The series was originally scheduled to debut on November 5, 2013, on the now defunct Style Network. However two weeks before its September 23, 2013 debut, the Esquire Network was announced as taking over Style's channel space, rather than G4 as originally planned. It was announced on September 30, 2013, that the series would premiere October 25, 2013, on Bravo.

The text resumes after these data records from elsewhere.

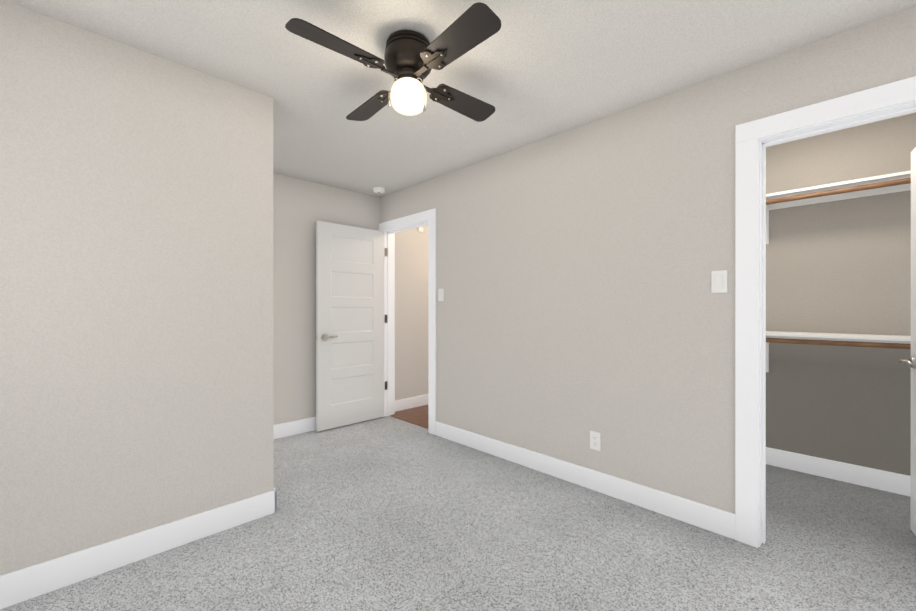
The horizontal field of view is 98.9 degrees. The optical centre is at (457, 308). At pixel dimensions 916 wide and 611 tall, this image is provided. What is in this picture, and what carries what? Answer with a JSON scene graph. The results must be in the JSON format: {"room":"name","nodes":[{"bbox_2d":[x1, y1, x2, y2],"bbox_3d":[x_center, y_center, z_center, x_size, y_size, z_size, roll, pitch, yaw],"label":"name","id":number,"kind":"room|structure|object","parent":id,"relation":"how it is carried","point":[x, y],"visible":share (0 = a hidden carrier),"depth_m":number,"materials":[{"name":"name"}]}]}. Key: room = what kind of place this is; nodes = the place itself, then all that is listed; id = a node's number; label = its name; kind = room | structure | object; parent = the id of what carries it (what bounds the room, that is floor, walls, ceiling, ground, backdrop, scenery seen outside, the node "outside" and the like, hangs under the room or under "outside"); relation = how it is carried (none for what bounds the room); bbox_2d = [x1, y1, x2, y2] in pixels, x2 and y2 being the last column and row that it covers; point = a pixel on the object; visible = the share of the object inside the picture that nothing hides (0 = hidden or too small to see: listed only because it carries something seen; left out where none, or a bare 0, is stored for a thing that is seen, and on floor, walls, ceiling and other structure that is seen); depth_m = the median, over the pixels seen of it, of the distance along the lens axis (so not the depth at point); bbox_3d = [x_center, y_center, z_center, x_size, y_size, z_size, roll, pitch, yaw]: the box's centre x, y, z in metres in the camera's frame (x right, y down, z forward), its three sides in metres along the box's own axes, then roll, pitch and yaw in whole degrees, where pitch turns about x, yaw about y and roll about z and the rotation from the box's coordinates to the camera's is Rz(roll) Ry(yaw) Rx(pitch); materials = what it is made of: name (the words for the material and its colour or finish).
{"room":"empty bedroom","nodes":[
{"label":"empty bedroom","id":0,"kind":"room"},
{"bbox_2d":[0,0,272,575],"bbox_3d":[-2.138,-0.020,2.300,1.508,2.440,1.464,0,0,-45],"label":"wall","id":1,"kind":"structure","parent":0,"point":[136,290],"depth_m":1.83,"materials":[{"name":"paint"}]},
{"bbox_2d":[0,487,276,608],"bbox_3d":[-1.559,1.136,1.833,1.368,0.130,0.016,0,0,-45],"label":"baseboard","id":2,"kind":"structure","parent":1,"relation":"attached to","point":[27,583],"depth_m":1.83,"materials":[{"name":"white wood"}]},
{"bbox_2d":[273,173,427,424],"bbox_3d":[-0.943,-0.021,4.417,3.167,2.440,0.125,0,0,-45],"label":"wall","id":3,"kind":"structure","parent":0,"point":[301,207],"depth_m":3.84,"materials":[{"name":"paint"}]},
{"bbox_2d":[273,417,315,439],"bbox_3d":[-1.451,1.134,3.819,1.602,0.130,0.015,0,0,-45],"label":"baseboard","id":4,"kind":"structure","parent":3,"relation":"attached to","point":[291,428],"depth_m":3.71,"materials":[{"name":"white wood"}]},
{"bbox_2d":[395,394,427,411],"bbox_3d":[-0.303,1.135,4.948,1.300,0.134,0.017,0,0,-45],"label":"baseboard","id":5,"kind":"structure","parent":3,"relation":"attached to","point":[411,402],"depth_m":4.67,"materials":[{"name":"white wood"}]},
{"bbox_2d":[390,405,427,428],"bbox_3d":[0.405,1.224,4.245,1.490,0.059,2.265,0,0,-45],"label":"floor","id":6,"kind":"structure","parent":0,"point":[418,416],"depth_m":4.37,"materials":[{"name":"brown wood"}]},
{"bbox_2d":[0,416,915,610],"bbox_3d":[0.281,1.230,2.051,4.605,0.060,5.215,0,0,-45],"label":"floor","id":7,"kind":"structure","parent":0,"point":[387,513],"depth_m":1.95,"materials":[{"name":"grey carpet"}]},
{"bbox_2d":[4,0,915,197],"bbox_3d":[0.306,-1.290,2.074,4.675,0.100,5.215,0,0,-45],"label":"ceiling","id":8,"kind":"structure","parent":0,"point":[531,71],"depth_m":1.93,"materials":[{"name":"paint"}]},
{"bbox_2d":[373,187,385,193],"bbox_3d":[-0.818,-1.221,4.066,0.132,0.040,0.132,0,0,-45],"label":"smoke detector","id":9,"kind":"object","parent":8,"relation":"attached to","point":[379,190],"visible":1,"depth_m":4.02,"materials":[{"name":"white plastic"}]},
{"bbox_2d":[285,2,500,121],"bbox_3d":[-0.232,-1.067,1.839,0.830,0.344,0.830,0,0,3],"label":"ceiling fan","id":10,"kind":"object","parent":8,"relation":"hanging from","point":[412,59],"visible":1,"depth_m":1.74,"materials":[{"name":"brown metal"}]},
{"bbox_2d":[380,6,915,513],"bbox_3d":[0.920,-0.020,2.663,0.125,2.440,4.990,0,0,-45],"label":"wall","id":11,"kind":"structure","parent":0,"point":[574,270],"depth_m":2.47,"materials":[{"name":"paint"}]},
{"bbox_2d":[316,221,383,431],"bbox_3d":[-1.085,0.172,4.049,0.771,2.030,0.128,0,0,-45],"label":"room door","id":12,"kind":"structure","parent":11,"relation":"in","point":[349,324],"depth_m":4.01,"materials":[{"name":"white wood"}]},
{"bbox_2d":[385,248,386,389],"bbox_3d":[-0.798,0.117,4.347,0.032,1.570,0.002,0,0,-45],"label":"door hinges","id":13,"kind":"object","parent":12,"relation":"attached to","point":[386,320],"depth_m":4.35,"materials":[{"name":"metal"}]},
{"bbox_2d":[384,221,427,416],"bbox_3d":[-0.501,0.167,4.105,0.127,2.065,0.805,0,0,-45],"label":"door jamb","id":14,"kind":"structure","parent":11,"relation":"in","point":[389,324],"depth_m":4.36,"materials":[{"name":"white wood"}]},
{"bbox_2d":[379,208,435,434],"bbox_3d":[-0.496,0.128,4.100,0.161,2.150,0.953,0,0,-45],"label":"door frame","id":15,"kind":"structure","parent":11,"relation":"attached to","point":[429,216],"depth_m":3.75,"materials":[{"name":"white wood"}]},
{"bbox_2d":[438,288,443,300],"bbox_3d":[-0.160,-0.126,3.662,0.012,0.118,0.072,0,0,-45],"label":"light switch","id":16,"kind":"object","parent":11,"relation":"attached to","point":[440,294],"visible":1,"depth_m":3.65,"materials":[{"name":"white plastic"}]},
{"bbox_2d":[435,421,734,539],"bbox_3d":[0.616,1.135,2.873,0.015,0.130,2.354,0,0,-45],"label":"baseboard","id":17,"kind":"structure","parent":11,"relation":"attached to","point":[709,518],"depth_m":2.52,"materials":[{"name":"white wood"}]},
{"bbox_2d":[590,431,600,450],"bbox_3d":[0.905,0.874,2.584,0.008,0.118,0.072,0,0,-45],"label":"outlet","id":18,"kind":"object","parent":11,"relation":"attached to","point":[595,440],"visible":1,"depth_m":2.58,"materials":[{"name":"white plastic"}]},
{"bbox_2d":[711,270,727,292],"bbox_3d":[1.392,-0.142,2.087,0.012,0.118,0.072,0,0,-45],"label":"light switch","id":19,"kind":"object","parent":11,"relation":"attached to","point":[719,281],"visible":1,"depth_m":2.08,"materials":[{"name":"white plastic"}]},
{"bbox_2d":[735,76,915,547],"bbox_3d":[1.795,0.128,1.776,0.161,2.146,0.864,0,0,-45],"label":"door frame","id":20,"kind":"structure","parent":11,"relation":"attached to","point":[749,135],"depth_m":1.98,"materials":[{"name":"white wood"}]},
{"bbox_2d":[899,147,915,535],"bbox_3d":[2.247,0.174,1.863,0.637,2.030,0.174,0,0,-45],"label":"closet door","id":21,"kind":"structure","parent":11,"relation":"in","point":[911,361],"depth_m":2.07,"materials":[{"name":"white wood"}]},
{"bbox_2d":[766,113,915,475],"bbox_3d":[2.672,-0.020,2.816,0.125,2.440,2.950,0,0,-45],"label":"wall","id":22,"kind":"structure","parent":0,"point":[842,266],"depth_m":2.73,"materials":[{"name":"paint"}]},
{"bbox_2d":[766,447,910,496],"bbox_3d":[2.621,1.135,2.767,0.017,0.130,2.700,0,0,-45],"label":"baseboard","id":23,"kind":"structure","parent":22,"relation":"attached to","point":[892,482],"depth_m":2.71,"materials":[{"name":"white wood"}]},
{"bbox_2d":[766,331,910,371],"bbox_3d":[2.518,0.334,2.665,0.304,0.318,2.696,0,0,-45],"label":"closet shelf","id":24,"kind":"object","parent":22,"relation":"attached to","point":[874,341],"visible":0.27,"depth_m":2.59,"materials":[{"name":"white wood"}]},
{"bbox_2d":[766,170,910,243],"bbox_3d":[2.518,-0.652,2.664,0.304,0.318,2.696,0,0,-45],"label":"closet shelf","id":25,"kind":"object","parent":22,"relation":"attached to","point":[876,185],"visible":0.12,"depth_m":2.61,"materials":[{"name":"white wood"}]}
]}

The show was cancelled after just one season due to low viewership and Rihanna's busy schedule.

==Format==
Similar to Project Runway, the series was also looking for new designers to create fashion for A-list celebrities in the world. Supported by their mentors, the candidates who were chosen as well as the mentors all by Rihanna personally, would fight in a weekly battle for the final. Weekly, the candidates would design outfits for one or more music celebrities. Normally the celebrities select the winners outfit by themselves. Every week produced a winner and two bottom contestants who would have to assert themselves verbally, until finally the worst of the week was eliminated. In the final, the two best designers would fight to win a $100,000 cash prize, a fashion feature in Glamour magazine and the chance to become the next member of Rihanna's design team.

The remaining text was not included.